Oftentimes, when I am sitting with hospice patients, the subject of reward and punishment comes up, especially as people wonder if something is happening, or has happened to them, as a punishment for something they did.


So, I am adept at untangling that reward/punishment theology we impose on ourselves – which people do largely understand and accept is contrary to what the Bible teaches (especially in Job) and doesn’t really conform with reality – and replacing it with the idea that things more or less happen as a result of our actions or inactions; that God in Christ is certainly always present and acting in our lives, but exactly how that happens remains a mystery, represented in the space between God’s and Adam’s fingers in Michelangelo’s famous painting on the ceiling of the Sistine Chapel.
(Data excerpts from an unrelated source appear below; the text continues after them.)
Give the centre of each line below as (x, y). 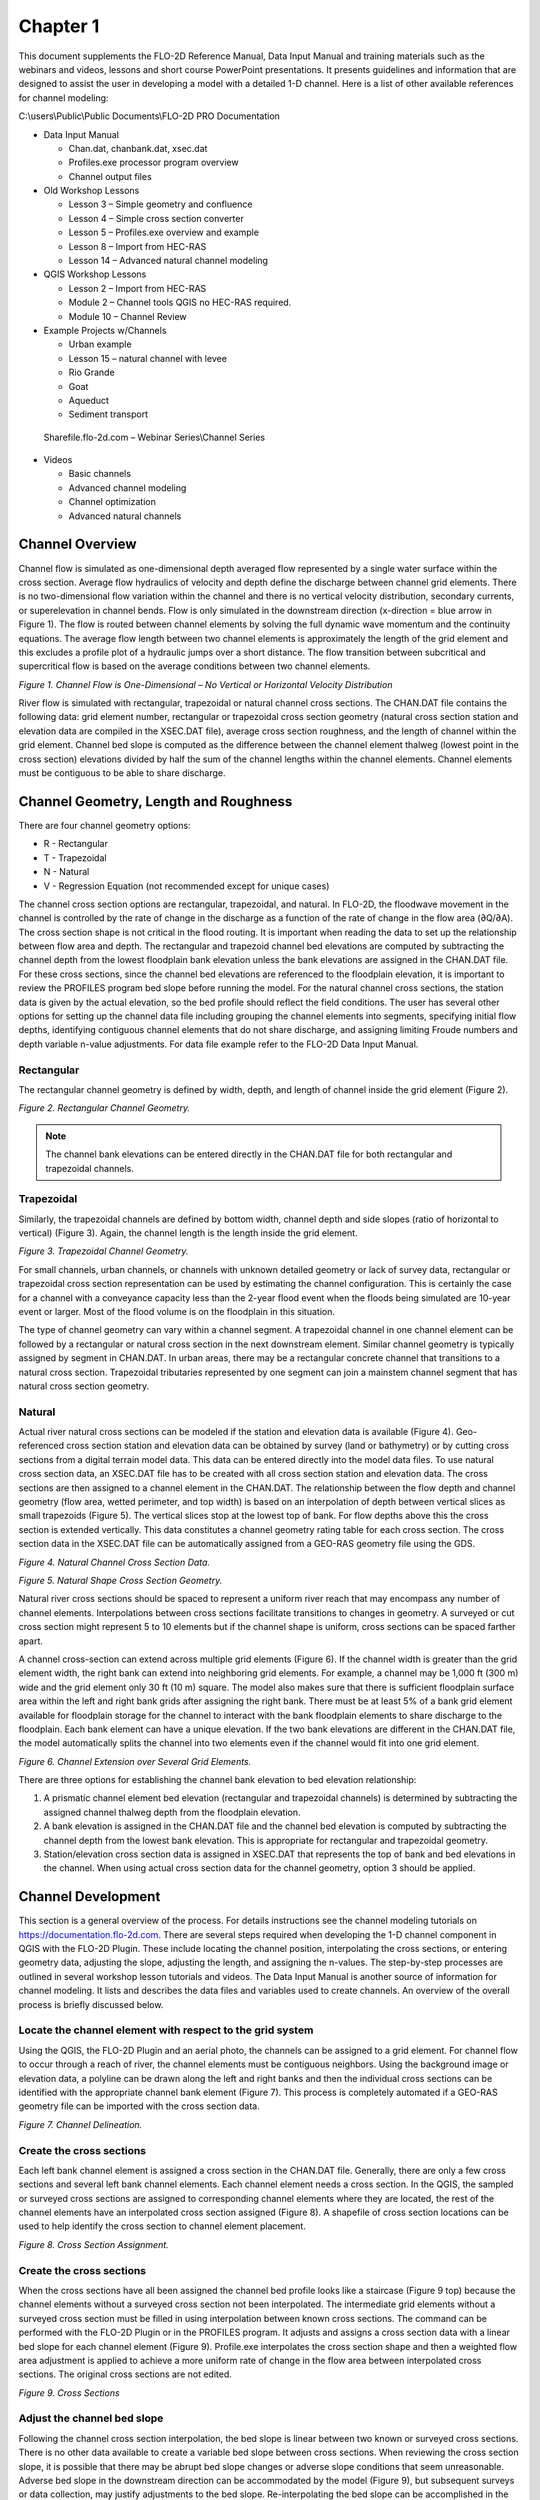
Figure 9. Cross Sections (69, 2392)
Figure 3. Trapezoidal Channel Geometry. (103, 1251)
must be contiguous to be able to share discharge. (122, 773)
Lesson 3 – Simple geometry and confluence (160, 204)
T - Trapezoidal (75, 857)
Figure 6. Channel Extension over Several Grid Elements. (135, 1761)
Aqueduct (89, 400)
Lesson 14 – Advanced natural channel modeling (168, 261)
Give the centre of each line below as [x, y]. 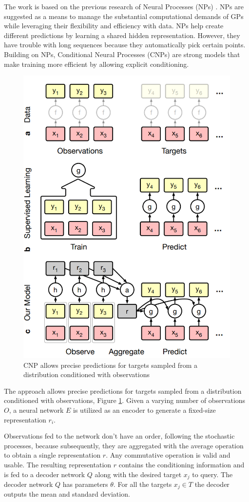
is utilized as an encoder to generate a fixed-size [144, 410]
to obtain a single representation [52, 455]
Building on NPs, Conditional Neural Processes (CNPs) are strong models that [122, 54]
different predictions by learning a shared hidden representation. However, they [122, 35]
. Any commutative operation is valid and [168, 455]
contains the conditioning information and [182, 464]
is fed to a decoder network [45, 474]
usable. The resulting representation [58, 464]
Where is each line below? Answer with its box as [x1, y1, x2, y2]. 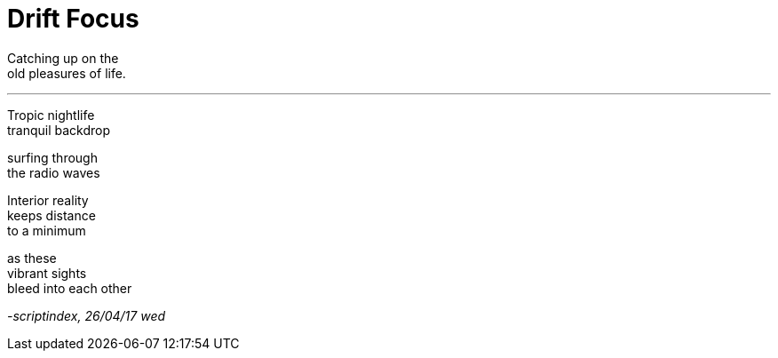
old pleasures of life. [7, 65, 126, 81]
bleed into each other [7, 280, 132, 296]
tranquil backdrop [7, 122, 111, 138]
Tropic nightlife [7, 107, 95, 123]
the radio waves [7, 164, 100, 180]
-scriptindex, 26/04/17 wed [7, 307, 166, 323]
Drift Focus [7, 4, 139, 34]
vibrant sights [7, 265, 87, 281]
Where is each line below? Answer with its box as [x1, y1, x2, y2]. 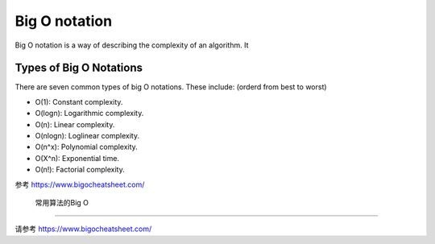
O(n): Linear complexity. [35, 119, 115, 129]
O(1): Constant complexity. [35, 97, 123, 106]
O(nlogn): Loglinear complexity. [35, 131, 140, 141]
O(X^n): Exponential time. [35, 153, 120, 163]
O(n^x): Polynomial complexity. [35, 142, 139, 152]
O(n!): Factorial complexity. [35, 165, 125, 175]
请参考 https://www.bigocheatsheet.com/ [14, 224, 152, 234]
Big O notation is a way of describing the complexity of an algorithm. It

So, result of, rather than reward or punishment for, is usually how I state it.


And perhaps that is the better way to read what Paul is saying here: that things are messed up as a result of our behavior, our disobedience, our neglect, our sinfulness, our greed… the list goes on….Certainly, we can see this pandemic as the result of environmental degradation we have caused, and Black Lives Matter as the result of white supremacy.


That’s why, I believe, Gospel lessons such as we have today can invite that reward/punishment anxiety to creep in, and cause us to wonder, question, or worry whether we are going to be harvested as wheat, or kindling for the fire; whereas real spiritual maturity, and a deeper reading of these lessons, leads us to understand that we already have been saved, that we already have received the spirit of adoption, and now we just need to go out and live like it and into it. And doesn’t that just change everything about our perspective and how we might live our lives, how we might interact with others and creation, and the choices we might make along the way.


“For in hope we were saved. Now hope that is seen is not hope. For who hopes for what is seen? But if we hope for what we do not see, we wait for it with patience.”